__ABOUT THIS TASK__. Every line below that contains the word "situations" must be copied.

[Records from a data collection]
* * * * * * * * *

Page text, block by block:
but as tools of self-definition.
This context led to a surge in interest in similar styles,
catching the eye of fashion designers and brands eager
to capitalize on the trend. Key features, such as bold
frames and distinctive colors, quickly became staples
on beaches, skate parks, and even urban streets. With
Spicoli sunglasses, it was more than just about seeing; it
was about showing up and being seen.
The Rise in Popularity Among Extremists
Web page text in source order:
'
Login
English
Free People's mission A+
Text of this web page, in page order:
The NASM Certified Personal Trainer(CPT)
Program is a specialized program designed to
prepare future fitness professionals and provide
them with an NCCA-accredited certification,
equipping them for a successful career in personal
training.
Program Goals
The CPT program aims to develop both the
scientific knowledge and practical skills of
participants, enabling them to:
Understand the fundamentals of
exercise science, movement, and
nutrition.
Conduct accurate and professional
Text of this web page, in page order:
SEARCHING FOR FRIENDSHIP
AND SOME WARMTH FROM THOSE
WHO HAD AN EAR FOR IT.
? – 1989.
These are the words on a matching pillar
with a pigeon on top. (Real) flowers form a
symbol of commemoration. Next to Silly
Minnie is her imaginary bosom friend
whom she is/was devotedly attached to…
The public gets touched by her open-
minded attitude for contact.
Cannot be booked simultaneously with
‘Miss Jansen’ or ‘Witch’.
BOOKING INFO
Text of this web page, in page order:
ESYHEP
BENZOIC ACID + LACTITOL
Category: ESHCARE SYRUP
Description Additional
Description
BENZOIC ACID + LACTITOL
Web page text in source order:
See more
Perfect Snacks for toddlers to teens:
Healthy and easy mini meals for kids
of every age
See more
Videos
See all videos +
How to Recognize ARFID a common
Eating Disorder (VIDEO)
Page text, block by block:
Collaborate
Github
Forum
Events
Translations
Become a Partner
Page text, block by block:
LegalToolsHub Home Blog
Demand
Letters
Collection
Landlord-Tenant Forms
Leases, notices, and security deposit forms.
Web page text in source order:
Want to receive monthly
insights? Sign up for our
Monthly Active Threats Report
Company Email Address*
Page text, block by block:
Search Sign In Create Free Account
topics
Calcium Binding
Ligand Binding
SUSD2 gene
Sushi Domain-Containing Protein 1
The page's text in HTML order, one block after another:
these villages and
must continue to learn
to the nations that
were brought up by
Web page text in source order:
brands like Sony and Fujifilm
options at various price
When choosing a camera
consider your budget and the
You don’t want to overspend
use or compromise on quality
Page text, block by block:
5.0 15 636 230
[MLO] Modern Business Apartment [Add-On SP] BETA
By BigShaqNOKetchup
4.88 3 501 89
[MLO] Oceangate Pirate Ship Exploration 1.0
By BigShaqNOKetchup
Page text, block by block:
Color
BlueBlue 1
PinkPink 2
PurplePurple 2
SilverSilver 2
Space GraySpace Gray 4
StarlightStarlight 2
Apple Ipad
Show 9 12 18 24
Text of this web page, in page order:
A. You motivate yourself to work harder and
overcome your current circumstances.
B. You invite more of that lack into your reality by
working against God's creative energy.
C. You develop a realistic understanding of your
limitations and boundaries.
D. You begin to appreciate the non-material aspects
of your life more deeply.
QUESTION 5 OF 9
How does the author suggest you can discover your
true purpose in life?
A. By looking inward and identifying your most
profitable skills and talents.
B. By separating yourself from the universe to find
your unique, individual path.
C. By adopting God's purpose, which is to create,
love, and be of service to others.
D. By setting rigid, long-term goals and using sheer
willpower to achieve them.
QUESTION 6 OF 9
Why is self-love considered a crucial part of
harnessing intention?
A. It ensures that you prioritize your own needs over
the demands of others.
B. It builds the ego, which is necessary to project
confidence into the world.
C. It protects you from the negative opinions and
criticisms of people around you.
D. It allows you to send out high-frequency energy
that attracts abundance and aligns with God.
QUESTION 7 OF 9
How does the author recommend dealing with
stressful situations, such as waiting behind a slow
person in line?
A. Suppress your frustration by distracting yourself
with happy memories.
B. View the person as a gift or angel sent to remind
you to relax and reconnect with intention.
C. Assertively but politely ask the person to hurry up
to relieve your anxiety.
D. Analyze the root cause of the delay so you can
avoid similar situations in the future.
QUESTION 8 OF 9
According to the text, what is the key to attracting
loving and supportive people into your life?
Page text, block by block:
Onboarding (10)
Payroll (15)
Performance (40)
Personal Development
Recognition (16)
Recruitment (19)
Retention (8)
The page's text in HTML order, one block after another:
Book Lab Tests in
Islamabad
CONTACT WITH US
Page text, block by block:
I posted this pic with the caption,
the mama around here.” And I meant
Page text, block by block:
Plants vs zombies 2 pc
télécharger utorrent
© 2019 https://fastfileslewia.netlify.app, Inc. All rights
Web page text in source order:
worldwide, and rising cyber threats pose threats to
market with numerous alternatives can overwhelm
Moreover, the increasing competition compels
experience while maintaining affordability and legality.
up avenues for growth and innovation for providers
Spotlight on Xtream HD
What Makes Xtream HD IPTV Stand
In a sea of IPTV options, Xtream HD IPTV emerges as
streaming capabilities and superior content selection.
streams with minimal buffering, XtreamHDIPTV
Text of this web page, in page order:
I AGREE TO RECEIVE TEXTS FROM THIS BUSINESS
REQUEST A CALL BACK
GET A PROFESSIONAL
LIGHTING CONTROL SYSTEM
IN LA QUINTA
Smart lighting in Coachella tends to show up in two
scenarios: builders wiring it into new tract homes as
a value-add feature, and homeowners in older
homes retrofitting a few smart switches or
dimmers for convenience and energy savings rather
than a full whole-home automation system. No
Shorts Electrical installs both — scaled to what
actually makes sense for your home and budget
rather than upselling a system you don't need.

* * * * * * * * *

__OUTPUT FOR THIS EXERCISE__.
stressful situations, such as waiting behind a slow
avoid similar situations in the future.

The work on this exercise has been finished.